▶ [WHAT TO WORK ON]
Print only the lines below from the one with "Answer as [x, y]." to the one with "pixels as [x, y]", both included, exactly as they stand. Leave pictures out.

━━ DATA SUPPLIED ━━

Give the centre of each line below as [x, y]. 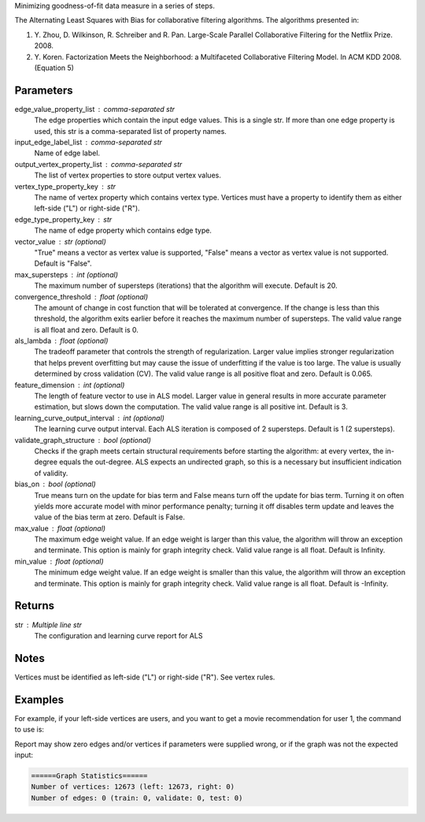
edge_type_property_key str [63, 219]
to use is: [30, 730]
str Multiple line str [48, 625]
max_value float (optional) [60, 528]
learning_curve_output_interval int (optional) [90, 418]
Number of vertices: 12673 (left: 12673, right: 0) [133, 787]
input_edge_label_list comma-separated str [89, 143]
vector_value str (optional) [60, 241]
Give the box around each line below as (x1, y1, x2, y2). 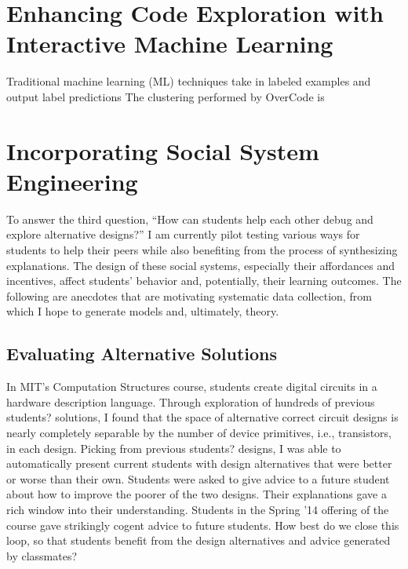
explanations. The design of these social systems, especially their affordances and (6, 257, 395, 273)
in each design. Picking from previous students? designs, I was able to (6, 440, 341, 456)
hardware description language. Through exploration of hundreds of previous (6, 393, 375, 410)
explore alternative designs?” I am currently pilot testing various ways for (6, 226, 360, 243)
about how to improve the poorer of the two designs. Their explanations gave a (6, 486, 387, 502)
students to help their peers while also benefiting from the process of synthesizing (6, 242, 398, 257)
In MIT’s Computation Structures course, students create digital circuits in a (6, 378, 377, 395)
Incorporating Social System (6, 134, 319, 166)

━━━
━━ DATA SUPPLIED ━━

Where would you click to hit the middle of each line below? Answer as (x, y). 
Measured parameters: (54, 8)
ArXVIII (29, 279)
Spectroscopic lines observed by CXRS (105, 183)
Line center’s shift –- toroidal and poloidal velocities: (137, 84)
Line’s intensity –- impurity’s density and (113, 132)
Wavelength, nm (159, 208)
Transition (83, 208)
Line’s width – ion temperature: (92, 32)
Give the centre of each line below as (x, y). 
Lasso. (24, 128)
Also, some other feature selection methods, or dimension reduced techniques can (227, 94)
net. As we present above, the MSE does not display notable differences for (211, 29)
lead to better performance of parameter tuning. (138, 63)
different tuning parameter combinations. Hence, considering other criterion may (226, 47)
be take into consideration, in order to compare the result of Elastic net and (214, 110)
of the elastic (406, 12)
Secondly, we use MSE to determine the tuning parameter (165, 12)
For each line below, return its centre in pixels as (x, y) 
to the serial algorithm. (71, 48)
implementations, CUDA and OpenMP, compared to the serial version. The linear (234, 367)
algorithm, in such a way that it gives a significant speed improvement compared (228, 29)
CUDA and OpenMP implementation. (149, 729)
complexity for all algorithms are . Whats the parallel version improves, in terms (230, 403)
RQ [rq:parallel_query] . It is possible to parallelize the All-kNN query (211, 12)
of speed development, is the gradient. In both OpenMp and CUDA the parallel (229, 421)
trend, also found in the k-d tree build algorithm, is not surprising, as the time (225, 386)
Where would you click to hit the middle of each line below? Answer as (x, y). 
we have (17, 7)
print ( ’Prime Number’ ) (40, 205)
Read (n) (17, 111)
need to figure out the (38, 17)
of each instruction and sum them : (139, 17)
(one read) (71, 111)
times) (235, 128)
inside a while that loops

━━━
━━ DATA SUPPLIED ━━

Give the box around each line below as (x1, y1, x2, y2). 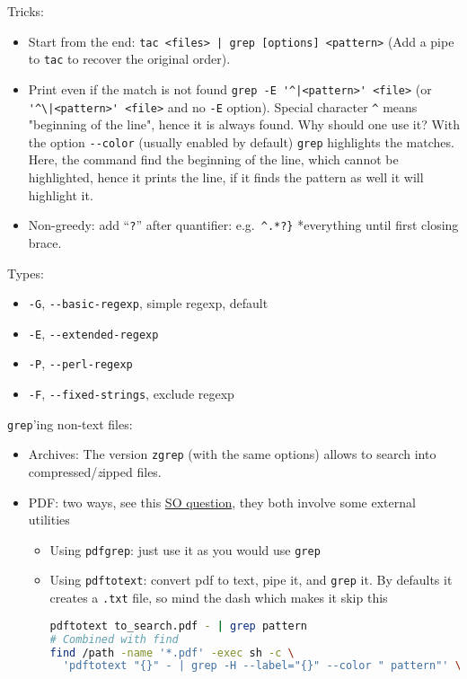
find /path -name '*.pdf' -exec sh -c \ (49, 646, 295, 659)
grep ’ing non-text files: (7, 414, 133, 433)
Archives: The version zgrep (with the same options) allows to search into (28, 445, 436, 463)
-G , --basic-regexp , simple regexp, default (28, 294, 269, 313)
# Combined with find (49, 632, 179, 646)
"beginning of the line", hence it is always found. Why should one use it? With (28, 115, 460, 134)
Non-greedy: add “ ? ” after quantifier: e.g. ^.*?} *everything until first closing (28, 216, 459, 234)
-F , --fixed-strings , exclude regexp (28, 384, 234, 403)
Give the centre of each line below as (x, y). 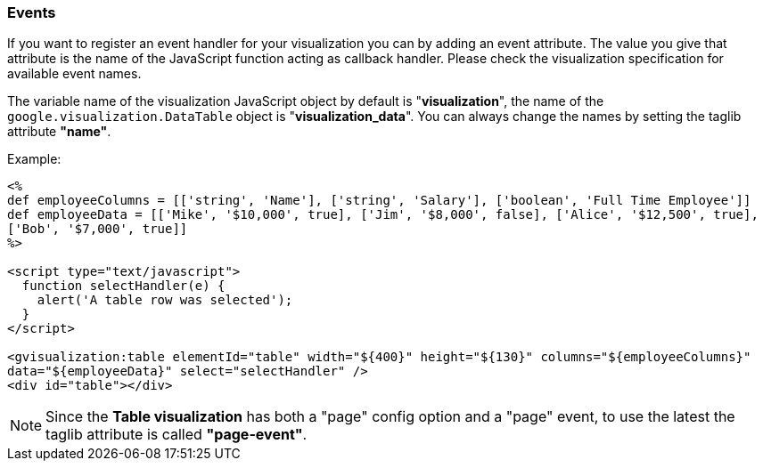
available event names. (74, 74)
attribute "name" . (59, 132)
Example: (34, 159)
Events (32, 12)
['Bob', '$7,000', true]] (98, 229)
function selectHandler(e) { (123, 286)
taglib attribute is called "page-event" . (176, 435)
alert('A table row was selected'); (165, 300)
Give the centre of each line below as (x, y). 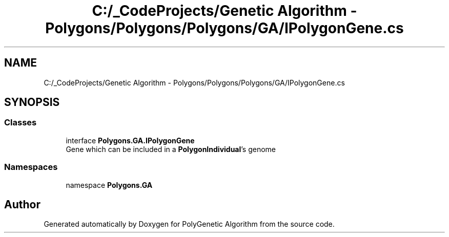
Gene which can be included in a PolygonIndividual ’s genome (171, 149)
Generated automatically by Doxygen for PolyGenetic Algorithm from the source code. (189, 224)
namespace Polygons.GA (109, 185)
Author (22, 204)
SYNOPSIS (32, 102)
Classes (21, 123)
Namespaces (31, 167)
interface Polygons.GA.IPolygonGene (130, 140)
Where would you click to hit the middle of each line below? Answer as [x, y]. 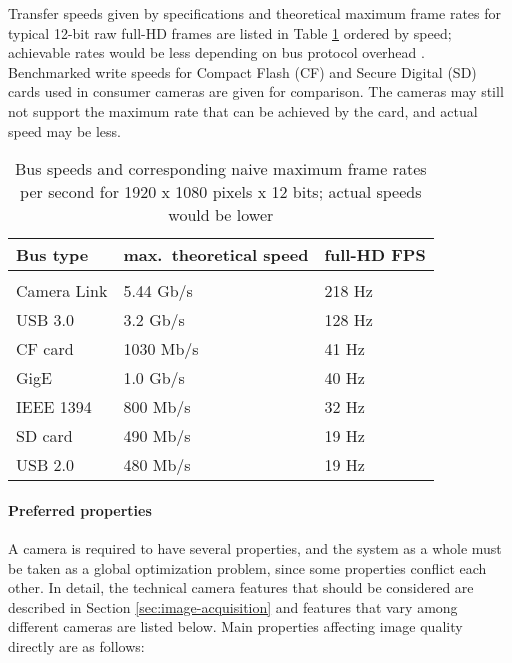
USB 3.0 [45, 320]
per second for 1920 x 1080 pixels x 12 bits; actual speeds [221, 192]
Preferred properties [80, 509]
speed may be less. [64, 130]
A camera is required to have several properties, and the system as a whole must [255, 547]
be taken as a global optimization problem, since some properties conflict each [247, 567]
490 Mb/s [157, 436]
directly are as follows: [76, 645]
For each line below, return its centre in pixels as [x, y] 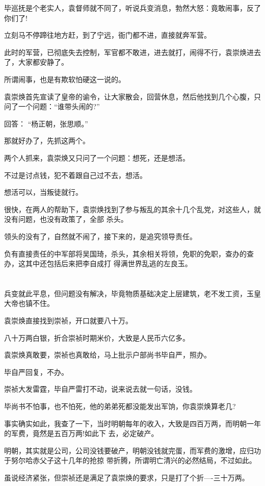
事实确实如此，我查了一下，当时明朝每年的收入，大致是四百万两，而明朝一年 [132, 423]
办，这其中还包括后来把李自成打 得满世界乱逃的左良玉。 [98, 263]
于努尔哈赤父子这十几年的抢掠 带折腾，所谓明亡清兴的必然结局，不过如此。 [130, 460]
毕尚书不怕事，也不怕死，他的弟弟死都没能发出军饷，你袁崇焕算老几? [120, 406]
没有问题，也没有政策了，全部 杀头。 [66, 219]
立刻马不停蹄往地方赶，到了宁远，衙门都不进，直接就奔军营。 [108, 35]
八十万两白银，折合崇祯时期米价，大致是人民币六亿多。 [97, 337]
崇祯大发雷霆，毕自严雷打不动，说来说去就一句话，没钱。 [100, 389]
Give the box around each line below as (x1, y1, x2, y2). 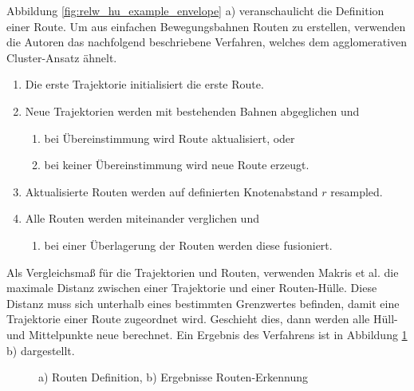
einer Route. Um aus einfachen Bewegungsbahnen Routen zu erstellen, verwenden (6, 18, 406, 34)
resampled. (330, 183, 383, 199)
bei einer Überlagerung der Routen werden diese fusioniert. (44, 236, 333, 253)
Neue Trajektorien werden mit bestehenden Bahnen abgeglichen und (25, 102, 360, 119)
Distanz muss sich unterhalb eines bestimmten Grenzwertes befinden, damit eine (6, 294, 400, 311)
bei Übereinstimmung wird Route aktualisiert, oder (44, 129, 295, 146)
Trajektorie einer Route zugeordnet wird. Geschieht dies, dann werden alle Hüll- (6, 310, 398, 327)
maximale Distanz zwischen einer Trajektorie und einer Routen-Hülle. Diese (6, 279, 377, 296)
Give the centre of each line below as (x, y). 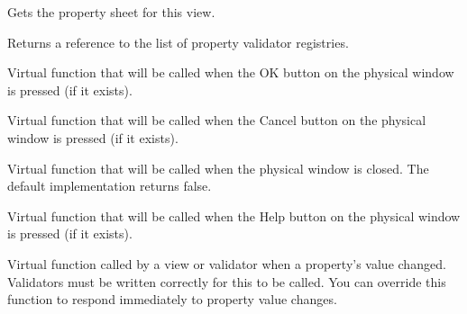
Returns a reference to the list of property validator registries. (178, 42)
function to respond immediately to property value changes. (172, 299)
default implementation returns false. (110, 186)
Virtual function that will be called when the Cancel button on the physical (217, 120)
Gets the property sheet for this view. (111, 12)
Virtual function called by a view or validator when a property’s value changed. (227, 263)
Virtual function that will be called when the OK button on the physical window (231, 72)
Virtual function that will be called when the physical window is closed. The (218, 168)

━━━

▶ [SOLUTION TO THIS TASK]
Where would you click to hit the middle of each line below? Answer as [x, y]. 
USB 3.0 [45, 320]
per second for 1920 x 1080 pixels x 12 bits; actual speeds [221, 192]
Preferred properties [80, 509]
speed may be less. [64, 130]
A camera is required to have several properties, and the system as a whole must [255, 547]
be taken as a global optimization problem, since some properties conflict each [247, 567]
490 Mb/s [157, 436]
directly are as follows: [76, 645]
For each line below, return its centre in pixels as [x, y] 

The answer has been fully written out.